* Records shown *
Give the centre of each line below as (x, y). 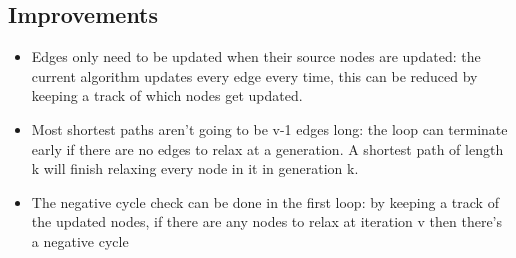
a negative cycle (80, 240)
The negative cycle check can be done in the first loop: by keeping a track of (265, 201)
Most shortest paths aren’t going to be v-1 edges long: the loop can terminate (269, 128)
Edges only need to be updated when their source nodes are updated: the (256, 56)
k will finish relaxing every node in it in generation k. (195, 168)
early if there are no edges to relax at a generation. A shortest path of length (267, 148)
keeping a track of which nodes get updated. (167, 95)
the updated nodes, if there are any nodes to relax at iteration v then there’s (267, 221)
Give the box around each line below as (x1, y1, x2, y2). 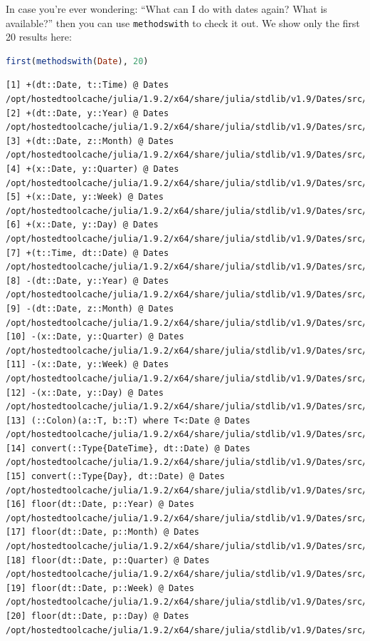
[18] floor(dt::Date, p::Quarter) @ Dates (6, 555, 210, 565)
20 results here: (6, 29, 72, 44)
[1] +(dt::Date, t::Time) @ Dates (6, 80, 169, 91)
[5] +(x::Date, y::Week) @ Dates (6, 192, 164, 202)
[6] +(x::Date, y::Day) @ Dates (6, 220, 159, 230)
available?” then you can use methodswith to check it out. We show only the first (6, 15, 360, 30)
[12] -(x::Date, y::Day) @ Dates (6, 387, 164, 398)
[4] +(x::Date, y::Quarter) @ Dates (6, 164, 179, 174)
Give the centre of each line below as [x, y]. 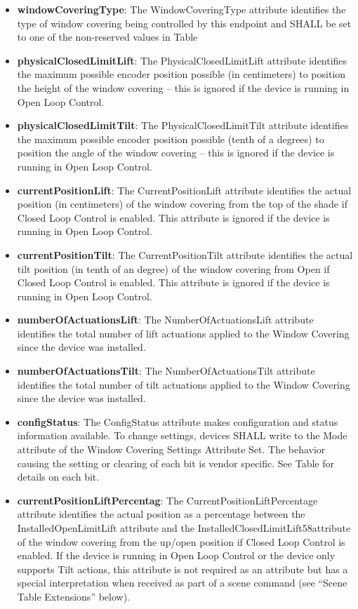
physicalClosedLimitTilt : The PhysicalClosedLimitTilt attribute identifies [183, 125]
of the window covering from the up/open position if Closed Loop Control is [181, 541]
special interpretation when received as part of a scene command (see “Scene [182, 583]
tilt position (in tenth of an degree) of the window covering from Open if [173, 268]
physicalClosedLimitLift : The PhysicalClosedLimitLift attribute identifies [182, 60]
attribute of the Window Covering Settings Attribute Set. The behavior [171, 449]
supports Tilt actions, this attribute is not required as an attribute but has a [183, 569]
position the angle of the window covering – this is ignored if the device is [176, 153]

* Task item *
With the line that contains "tilt position (in" as your start, reproduce the data above exactly through its last line, and nothing before that start.

* Result below *
tilt position (in tenth of an degree) of the window covering from Open if [173, 268]
physicalClosedLimitLift : The PhysicalClosedLimitLift attribute identifies [182, 60]
attribute of the Window Covering Settings Attribute Set. The behavior [171, 449]
supports Tilt actions, this attribute is not required as an attribute but has a [183, 569]
position the angle of the window covering – this is ignored if the device is [176, 153]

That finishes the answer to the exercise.